Proceedings Article | 25 January 2011
KEYWORDS: Printing, Visualization, Computer programming, Computer architecture, Video acceleration, Video, Image processing, Information visualization, Clouds, Graphics processing units
This paper formalizes a major insight into a class of algorithms that relate parallelism and performance. The purpose of
this paper is to define a class of algorithms that trades off parallelism for quality of result (e.g. visual quality,
compression rate), and we propose a similar method for algorithmic classification based on NP-Completeness
techniques, applied toward parallel acceleration. We will define this class of algorithm as "GPU-Complete" and will
postulate the necessary properties of the algorithms for admission into this class. We will also formally relate his
algorithmic space and imaging algorithms space. This concept is based upon our experience in the print production area
where GPUs (Graphic Processing Units) have shown a substantial cost/performance advantage within the context of HPdelivered
enterprise services and commercial printing infrastructure.
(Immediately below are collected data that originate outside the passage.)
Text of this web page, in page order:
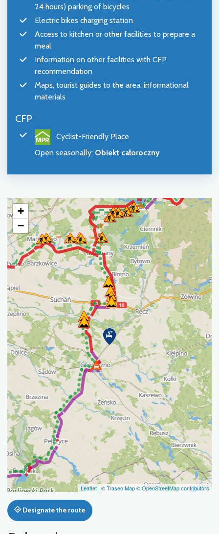
24 hours) parking of bicycles
Electric bikes charging station
Access to kitchen or other facilities to prepare a
meal
Information on other facilities with CFP
recommendation
Maps, tourist guides to the area, informational
materials
CFP
Cyclist-Friendly Place
Open seasonally: Obiekt całoroczny
+
−
Leaflet |© Traseo Map© OpenStreetMap contributors
Designate the route
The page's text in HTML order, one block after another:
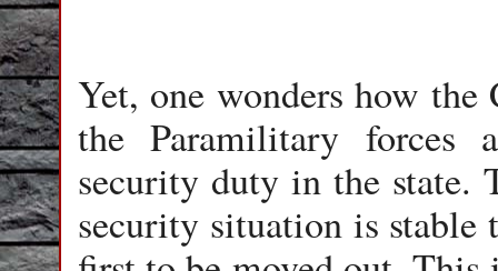
Yet, one wonders how
the Paramilitary forces
security duty in the state.
security situation is
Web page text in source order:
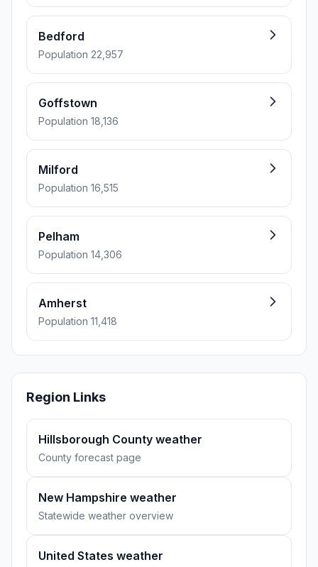
Bedford
Population 22,957
Goffstown
Population 18,136
Milford
Population 16,515
Pelham
Population 14,306
Amherst
Population 11,418
Region Links
Hillsborough County weather
County forecast page
New Hampshire weather
Statewide weather overview
United States weather
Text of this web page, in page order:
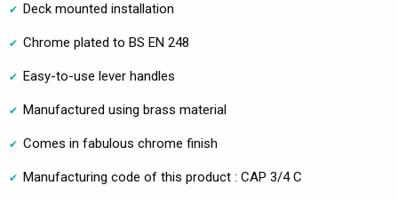
Deck mounted installation
Chrome plated to BS EN 248
Easy-to-use lever handles
Manufactured using brass material
Comes in fabulous chrome finish
Manufacturing code of this product : CAP 3/4 C
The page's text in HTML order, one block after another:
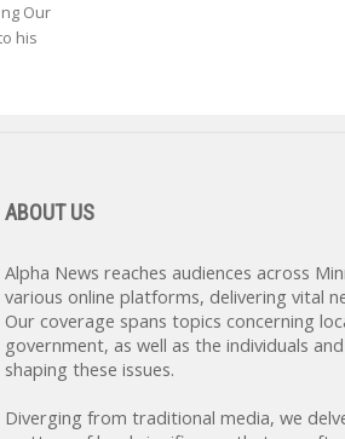
Our
his
ABOUT US
Alpha News reaches audiences across
various online platforms, delivering vital
Our coverage spans topics concerning
government, as well as the individuals
shaping these issues.
Diverging from traditional media, we
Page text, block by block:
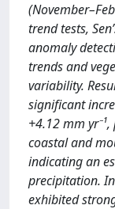
trend tests,
anomaly
trends and
variability.
significant
+4.12 mm
coastal and
indicating an
precipitation.
exhibited
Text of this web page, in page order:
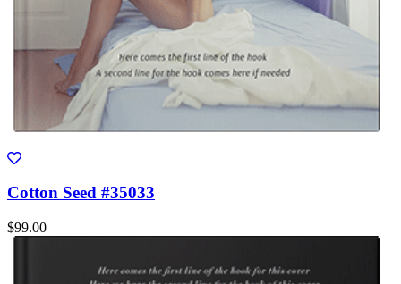
Cotton Seed #35033
$99.00

While CPUs and GPUs are converging in their
underlying hardware and functional blocks, their system behaviors are clearly distinct in many ways: memory system
design, programming paradigms, and massively parallel SIMD architecture. There are applications that are clearly suited
to each architecture: for CPU: language compilation, word processing, operating systems, and other applications that are
highly sequential in nature; for GPU: video rendering, particle simulation, pixel color conversion, and other problems
clearly amenable to massive parallelization. While GPUs establishing themselves as a second, distinct computing
architecture from CPUs, their end-to-end system cost/performance advantage in certain parts of computation inform the
structure of algorithms and their efficient parallel implementations. While GPUs are merely one type of architecture for
parallelization, we show that their introduction into the design space of printing systems demonstrate the trade-offs
against competing multi-core, FPGA, and ASIC architectures. While each architecture has its own optimal application,
we believe that the selection of architecture can be defined in terms of properties of GPU-Completeness. For a welldefined
subset of algorithms, GPU-Completeness is intended to connect the parallelism, algorithms and efficient architectures into a unified framework to show that multiple layers of parallel implementation are guided by the same underlying trade-off.